L'histoire par les cartes : data visualisation de 120 000 lettres ou missives échangées à l'époque des Tudors

 

La visualisation de gros jeux de données permet de jeter un regard nouveau sur le gouvernement des Tudors. Le projet Tudor Networks présente une visualisation interactive concernant 120 000 lettres issues des State Papers conservés aux archives nationales du Royaume-Uni. La collection comprend des missives politiques, des rapports de renseignements de diplomates ou d'espions étrangers, ainsi que la correspondance interceptée à travers des pratiques d'espionnage.

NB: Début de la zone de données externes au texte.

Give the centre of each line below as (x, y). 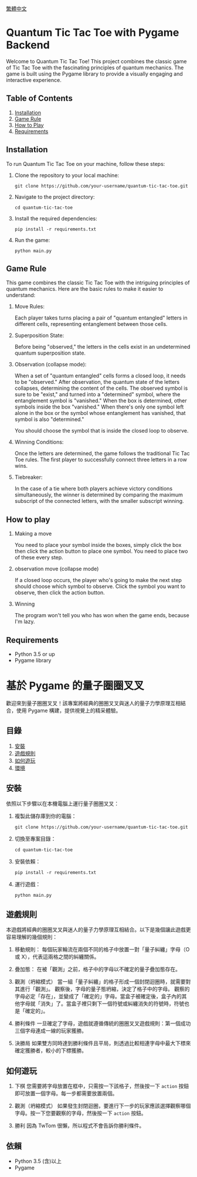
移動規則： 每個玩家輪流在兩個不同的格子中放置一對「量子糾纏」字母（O (102, 950)
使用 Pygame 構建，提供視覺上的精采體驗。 (69, 710)
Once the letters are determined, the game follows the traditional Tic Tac (102, 454)
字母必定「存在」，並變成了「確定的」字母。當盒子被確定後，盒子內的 (98, 996)
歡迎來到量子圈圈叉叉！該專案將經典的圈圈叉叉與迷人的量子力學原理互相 (93, 703)
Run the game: (32, 240)
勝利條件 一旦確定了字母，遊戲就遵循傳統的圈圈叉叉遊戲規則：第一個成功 (103, 1023)
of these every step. (39, 557)
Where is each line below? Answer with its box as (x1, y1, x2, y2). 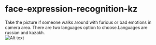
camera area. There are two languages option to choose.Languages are (5, 24, 148, 30)
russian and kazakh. (5, 30, 45, 35)
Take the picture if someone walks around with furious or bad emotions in (5, 19, 152, 25)
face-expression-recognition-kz (5, 3, 138, 15)
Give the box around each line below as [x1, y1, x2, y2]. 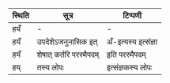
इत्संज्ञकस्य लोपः [106, 62, 153, 73]
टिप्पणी [122, 10, 142, 21]
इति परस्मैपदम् [106, 49, 146, 60]
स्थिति [12, 10, 29, 21]
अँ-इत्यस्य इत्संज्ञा [106, 36, 158, 47]
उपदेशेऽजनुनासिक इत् [36, 36, 98, 47]
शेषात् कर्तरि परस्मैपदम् [36, 49, 100, 60]
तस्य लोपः [36, 62, 65, 73]
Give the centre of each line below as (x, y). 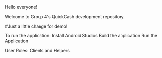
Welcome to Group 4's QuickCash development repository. (65, 16)
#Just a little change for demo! (36, 26)
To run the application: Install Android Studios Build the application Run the (81, 36)
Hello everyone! (21, 7)
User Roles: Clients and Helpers (38, 50)
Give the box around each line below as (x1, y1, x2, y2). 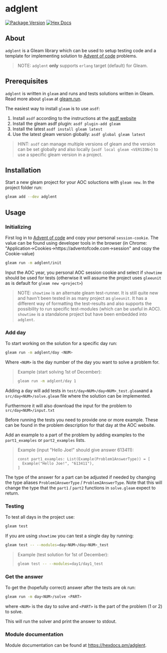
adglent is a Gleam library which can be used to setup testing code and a (5, 47, 156, 53)
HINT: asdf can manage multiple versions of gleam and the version (17, 141, 155, 147)
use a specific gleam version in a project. (17, 151, 103, 157)
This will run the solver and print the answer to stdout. (5, 618, 117, 624)
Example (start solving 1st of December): (17, 369, 102, 375)
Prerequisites (5, 77, 48, 86)
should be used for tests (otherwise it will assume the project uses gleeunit (5, 274, 161, 281)
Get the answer (5, 573, 44, 580)

Pour le professeur Ruth Ahnert, professeur d'histoire littéraire à l'Université Queen Mary de Londres, qui a dirigé le projet,  "la visualisation permet aux gens de voir comment le gouvernement des Tudors se positionnait sur la scène internationale, comment il recueillait des informations et où il avait les yeux... On peut s'apercevoir du grand nombre de voyages entrepris par des diplomates, des chefs militaires, des marchands, des agents et autres espions. On peut voir qui se trouvait au même endroit au même moment et déceler des intersections dans des lieux inattendus  - ce qui permet de définir des événements-clés".

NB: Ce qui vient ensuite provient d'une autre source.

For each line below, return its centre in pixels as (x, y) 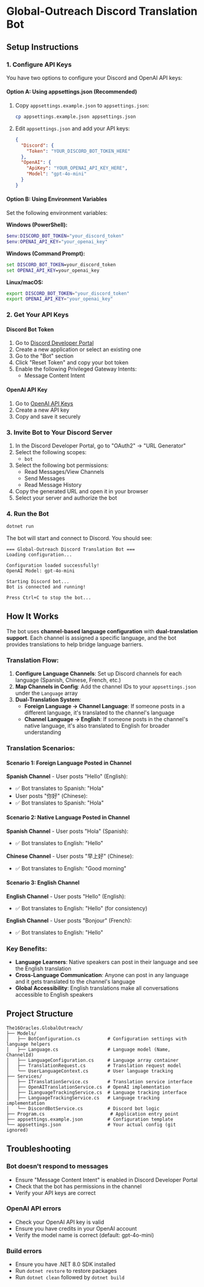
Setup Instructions (42, 47)
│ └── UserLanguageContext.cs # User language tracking (90, 1071)
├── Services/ (24, 1076)
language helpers (28, 1044)
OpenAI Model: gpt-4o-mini (41, 571)
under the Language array (46, 693)
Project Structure (40, 1014)
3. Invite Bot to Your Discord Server (60, 432)
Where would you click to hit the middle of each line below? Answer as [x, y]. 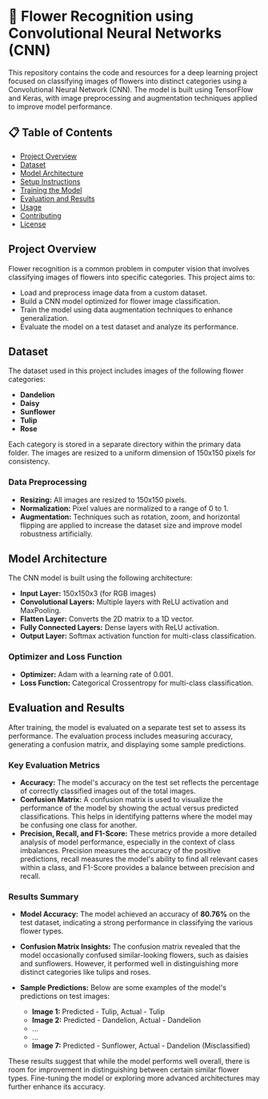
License [33, 224]
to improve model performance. [61, 106]
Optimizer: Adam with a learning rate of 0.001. [96, 674]
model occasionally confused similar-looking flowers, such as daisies [134, 955]
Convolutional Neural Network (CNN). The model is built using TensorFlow [131, 89]
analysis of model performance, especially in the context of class [127, 842]
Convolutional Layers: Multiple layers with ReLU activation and [124, 602]
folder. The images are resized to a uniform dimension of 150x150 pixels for [132, 453]

Grâce à l'interface exploratoire proposée par le site, on accède d'une nouvelle manière aux archives en explorant les réseaux d'échanges de l'époque. A partir d'une vue globale de ce réseau épistolaire, on peut naviguer dans le temps ou dans l'espace et accéder à chaque lettre individuellement.

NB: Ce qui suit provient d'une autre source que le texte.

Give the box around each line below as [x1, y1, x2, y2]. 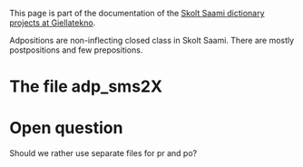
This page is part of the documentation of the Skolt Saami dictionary [9, 8, 265, 18]
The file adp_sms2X [9, 76, 163, 97]
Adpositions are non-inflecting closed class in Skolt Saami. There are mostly [9, 35, 295, 45]
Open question [9, 118, 123, 139]
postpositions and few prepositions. [9, 44, 143, 55]
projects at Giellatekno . [9, 17, 96, 28]
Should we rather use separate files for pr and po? [9, 148, 198, 159]
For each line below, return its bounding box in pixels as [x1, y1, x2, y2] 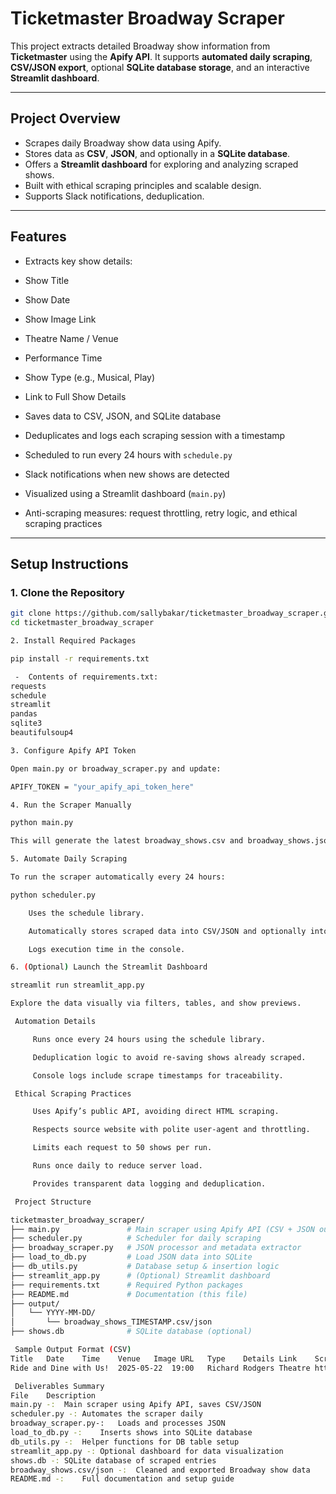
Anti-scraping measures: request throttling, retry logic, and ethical [24, 507, 298, 519]
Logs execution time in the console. [28, 944, 186, 954]
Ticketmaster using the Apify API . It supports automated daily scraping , [10, 50, 313, 62]
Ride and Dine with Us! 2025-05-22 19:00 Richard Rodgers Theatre [10, 1363, 311, 1373]
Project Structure [14, 1197, 92, 1207]
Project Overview [10, 110, 121, 127]
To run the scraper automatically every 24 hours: [10, 872, 226, 882]
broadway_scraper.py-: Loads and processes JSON [10, 1418, 226, 1429]

Le projet Tudor Networks of Power utilise de puissants algorithmes en matière d'exploration et d'analyse de données qui permettent de découvrir des modèles de communication. Ces principes sont en partie inspirés des méthodes de data surveillance. En 2013, le lanceur d'alerte Edward Snowden a révélé au monde que la National Security Agency (NSA) s'était engagée dans une « surveillance des données » à grande échelle. La data surveillance consiste à surveiller les données issues d'activités tels que les transactions par carte de crédit, les appels téléphoniques, les courriels et l'utilisation des plateformes de réseaux sociaux. Contrairement aux pratiques classiques de surveillance qui commencent par une cible connue, la "dataveillance" s'appuie sur un large réseau collectant toutes les sources disponibles, puis utilise ces données pour reconstruire et analyser les réseaux sociaux, les modes de communication et les mouvements. Ces principes peuvent également être tournés vers l'étude de l'histoire, comme le montre Ruth Ahnert dans un article récemment publié dans le History Workshop Journal.

Références

Tudor Networks of Power
Le gouvernement des Tudors entretenait un réseau de communication qui sillonnait le monde. Cette visualisation rassemble 123 850 lettres reliant 20 424 personnes. Ces lettres sont issues des archives des State Papers et vont de l’accession d’Henri VIII à la mort d’Elizabeth I (1509-1603).
http://tudornetworks.net/

States Papers Online
Le terme State papers est utilisé en Grande-Bretagne, en Écosse et en Irlande pour désigner les archives et les documents gouvernementaux. Ces archives (1509-1714) sont consultables en ligne.
https://www.nationalarchives.gov.uk/help-with-your-research/research-guides/state-papers-foreign-1509-1782/

Ruth Ahnert, Sebastian E Ahnert (2019). Metadata, Surveillance and the Tudor State
History Workshop Journal, Volume 87, Spring 2019, Pages 27–51.